### Part 1

You have access to proving subtraction and multiplication over $\mathbb{F}_p$, and using that, you can prove elliptic curve addition over secp256k1. From this, by using the provable elliptic curve addition, your goal is to provide $(x, y)$ inside secp256k1 such that you can provide a provable addition chain to the elliptic curve point with $H(x, y)$ as the x-coordinate. In other words, you need to find the discrete logarithm between $(x, y)$ and the point with $H(x, y)$ as the x-coordinate. Of course, raw discrete logarithm is hard in secp256k1.

The idea is in the faulty emulated finite field in the subtraction/multiplication proof.

Note that we are checking $a - b + p - q \cdot p - r = 0$ with the equation (here $l$ is the bn254 prime) $$a - b + p - q \cdot p - r \equiv 0 \pmod{l \cdot 2^{256}}$$ This isn't actually sound, as $q \cdot p$ can go as high as $2^{512}$, larger than the modulo of the equation above. Indeed, we can try $$a - b + p - q \cdot p + l \cdot 2^{256} = r$$ so in a way, we can get $r$ to be $l \cdot 2^{256} \pmod{p}$ more than what it's supposed to be. Similar ideas work for multiplication.

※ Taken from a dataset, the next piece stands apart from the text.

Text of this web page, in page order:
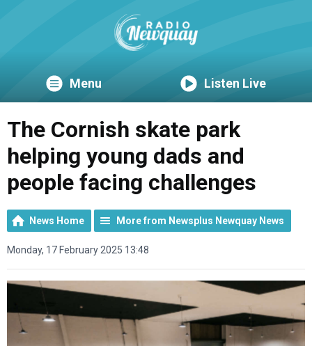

This allows us to do weird things with the elliptic curve addition - so we can try an invalid curve attack. As secp256k1 is of the form $y^2 = x^3 + b$, we can try to move to the curve $y^2 = x^3$, where discrete logarithm is easy as a finite field operation as the curve is singular. Now the goal would be to find the starting point on secp256k1 such that after a single attack on subtraction/multiplication, the point lies on $y^2 = x^3$. This can be written as a system of polynomial equations with $x, y$, so the usual tricks with resultants or Groebner basis, or even manual reduction to a single variable equation works. I used manual reduction, and rbtree used Groebner basis.

One of the solvers told me that a bruteforce for a smooth curve order ($p_{max} \approx 10^{15}$) worked, albeit painful.

The idea was taken by this vulnerability report in ZKP systems. See #2.

### Part 2

You have to provide 165 points on Curve25519 in compressed form, and the hash of those points is the target point for subset sum. You then have to provide which of the 165 points will be the subset which sums to the target, while also providing the decompression proof that the compressed points decompress to the claimed result. Intuitively, $2^{165} \ll p$, so standard method doesn't work.

The main idea here is that $y$ can be larger than $p$. Therefore, if the $b$ is the bit and $y$ is the square root of $sum2$ that is less than $p$ with $b$ as its LSB, one can actually use $y' = 2p - y$ which also has $b$ as its LSB. However, as $y' \pmod{p} = p - y$, we see that $(x, y')$ and $(x, y)$ are different points. Using this, we can actually make three decisions for each point - not use it, use $y$, or use $y'$. Now $3^{165} \approx 2^{262} \gg p$.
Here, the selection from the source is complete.